Curiously though, woodchucks tend to remain silent. Perhaps that’s because there’s no one to talk to. Woodchucks are the most solitary of all marmot species.

Conversely, the West’s yellow-bellied marmots are social creatures, living in colonies of up to two dozen individuals. And theirs is a man’s world: male marmots maintain harems of breeding females who jointly raise the colony’s young, which are born in late May or June. Each female produces a single litter of three to eight annually, giving birth after a four-week gestation period. The young are weaned in another four weeks and stay with their mother throughout their first summer, sometimes even hibernating with her.

And while marmots may appear to be hanging out while lounging on their rock outcroppings, they’re really hard at work. These marmots are “lookouts,” guarding the colony’s burrows and protecting its offspring.

Dr. Daniel T. Blumstein, a University of California at Los Angeles professor and marmotologist (indeed, there is a name for people who study marmots), believes that marmot vocalizations — which have given rise to its nicknames of “rockchuck” and “whistle pig” — are more than just a way to warn the colony of danger.

Reclining marmot photo by Steve Voynick
Reclining marmot photo by Steve Voynick

Marmots, it seems, do not always vocalize at the approach of predators like mountain lions, coyotes, wolves, or golden eagles. The decision as to when, and whether, to vocalize reflects more than good parenting skills and the marmot equivalent of community cooperation. Blumstein theorizes that alarm calls are actually a way for individual marmots to ensure that their own genes dominate in future generations. In other words, marmots whistle when nuclear family members are threatened, but remain silent when a more distant relation is about to become cougar kibble.

While our own yellow-bellied marmots are not exploited by humans for economic purposes, woodchucks in the southern United States aren’t as lucky. There they are hunted and eaten, as they are in Mongolia, where native marmot species are particularly prized for their high-protein meat. In the Alps, a medicine made from marmot fat is used as a remedy for rheumatism. And in Russia marmots are sought after not only for their fur, but as an addition to the dinner table and for medicinal purposes.

Perhaps the oddest marmot-human connection occurred in Pakistan. Nearly 2,500 years ago, the Greek historian Herodotus wrote of large, furry, “golden ants” that enriched the Persian empire by burrowing for gold. These creatures turned out to be golden marmots (Marmota aurea) who were digging into a gold-bearing stratum of sandy soil several feet underground. Herodotus’ use of the word “ant” may have stemmed from confusion regarding the translation of what was actually the ancient Persian word for “marmot.”

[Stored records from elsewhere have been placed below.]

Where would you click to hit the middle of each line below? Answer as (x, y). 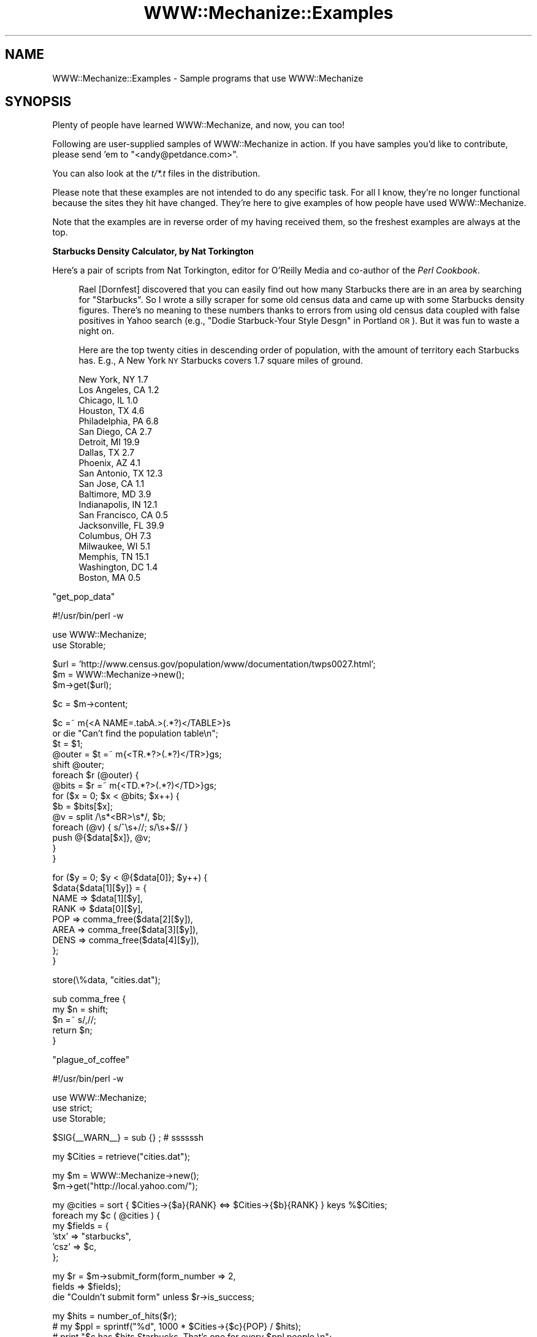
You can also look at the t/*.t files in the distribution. (156, 174)
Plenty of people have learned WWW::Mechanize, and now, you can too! (198, 125)
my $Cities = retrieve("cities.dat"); (121, 1157)
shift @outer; (78, 765)
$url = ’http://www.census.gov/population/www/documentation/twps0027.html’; (214, 664)
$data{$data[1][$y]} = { (100, 888)
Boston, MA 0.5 (110, 578)
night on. (97, 331)
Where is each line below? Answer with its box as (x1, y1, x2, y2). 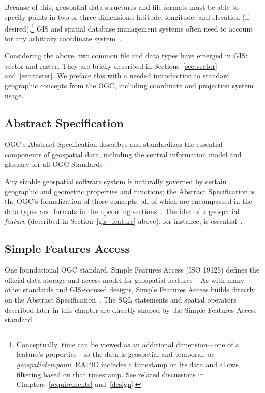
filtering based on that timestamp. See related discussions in (16, 369, 204, 379)
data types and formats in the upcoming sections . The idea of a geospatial (5, 205, 240, 216)
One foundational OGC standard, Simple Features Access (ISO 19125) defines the (5, 264, 259, 275)
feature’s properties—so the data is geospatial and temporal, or (16, 349, 214, 359)
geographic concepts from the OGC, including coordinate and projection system (5, 80, 254, 90)
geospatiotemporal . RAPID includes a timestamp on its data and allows (16, 358, 239, 369)
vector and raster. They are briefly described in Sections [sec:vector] (5, 60, 217, 71)
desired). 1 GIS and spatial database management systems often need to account (5, 22, 253, 34)
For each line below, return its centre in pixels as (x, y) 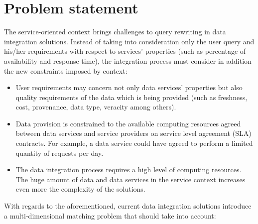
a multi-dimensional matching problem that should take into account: (110, 215)
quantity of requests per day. (60, 153)
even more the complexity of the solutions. (80, 189)
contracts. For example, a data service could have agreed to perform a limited (134, 143)
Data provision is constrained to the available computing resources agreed (128, 123)
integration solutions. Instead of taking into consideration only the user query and (129, 41)
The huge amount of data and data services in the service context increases (130, 179)
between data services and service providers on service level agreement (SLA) (133, 133)
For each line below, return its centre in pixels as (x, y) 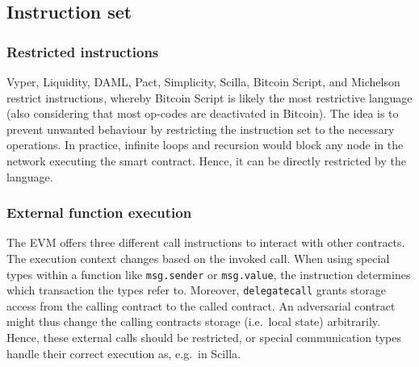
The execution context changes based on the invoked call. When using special (198, 258)
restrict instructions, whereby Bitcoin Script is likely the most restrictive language (209, 97)
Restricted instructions (83, 51)
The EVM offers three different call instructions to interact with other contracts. (206, 242)
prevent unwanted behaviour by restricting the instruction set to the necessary (201, 129)
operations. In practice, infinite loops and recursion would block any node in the (205, 145)
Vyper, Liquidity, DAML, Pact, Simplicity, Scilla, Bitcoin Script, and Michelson (203, 81)
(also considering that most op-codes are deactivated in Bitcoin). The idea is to (203, 113)
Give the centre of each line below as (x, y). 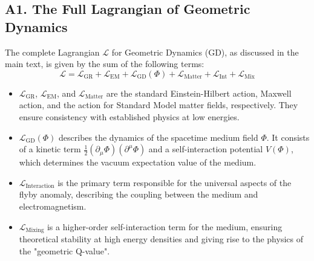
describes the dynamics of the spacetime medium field (159, 137)
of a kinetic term (50, 149)
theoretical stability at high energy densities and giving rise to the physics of (161, 238)
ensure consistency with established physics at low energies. (129, 116)
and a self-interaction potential (206, 149)
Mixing (35, 230)
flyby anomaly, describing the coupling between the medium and (139, 194)
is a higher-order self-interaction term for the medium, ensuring (165, 226)
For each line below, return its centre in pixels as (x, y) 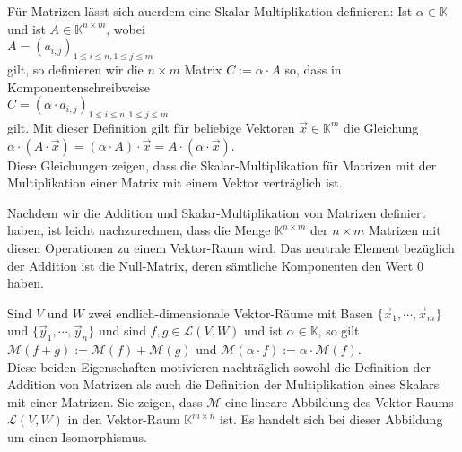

For thousands of years, people looked askance at Herodotus’ account. Then in 1996, a group of visiting European explorers spoke with local tribespeople who explained that their ancestors had, for centuries, recovered bits of gold from sand that stuck to the marmots’ fur; the animals inadvertently brought the gold-bearing sand up and deposited it on the surface.

Now that’s a trick worth teaching the family dog.

Lynda la Rocca lives among the marmots near Twin Lakes.